• _INPUT DATA_
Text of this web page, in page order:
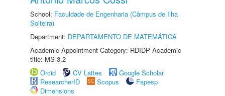
School: Faculdade de Engenharia (Câmpus de Ilha
Solteira)
Department: DEPARTAMENTO DE MATEMÁTICA
Academic Appointment Category: RDIDP Academic
title: MS-3.2
Orcid
CV Lattes
Google Scholar
ResearcherID
Scopus
Fapesp
Dimensions
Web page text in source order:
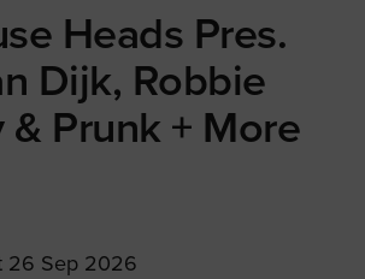
Heads Pres.
Dijk, Robbie
Prunk + More
26 Sep 2026
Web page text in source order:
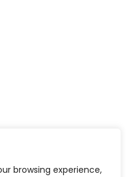
browsing experience,
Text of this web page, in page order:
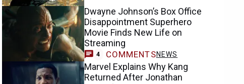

• _WHAT YOU NEED TO DO_
If an entry contains a picture, skip the picture and reproduce everything else exactly.

• _RESPONSE AREA_
Text of this web page, in page order:
School: Faculdade de Engenharia (Câmpus de Ilha
Solteira)
Department: DEPARTAMENTO DE MATEMÁTICA
Academic Appointment Category: RDIDP Academic
title: MS-3.2
Orcid
CV Lattes
Google Scholar
ResearcherID
Scopus
Fapesp
Dimensions
Web page text in source order:
Heads Pres.
Dijk, Robbie
Prunk + More
26 Sep 2026
Web page text in source order:
browsing experience,
Text of this web page, in page order:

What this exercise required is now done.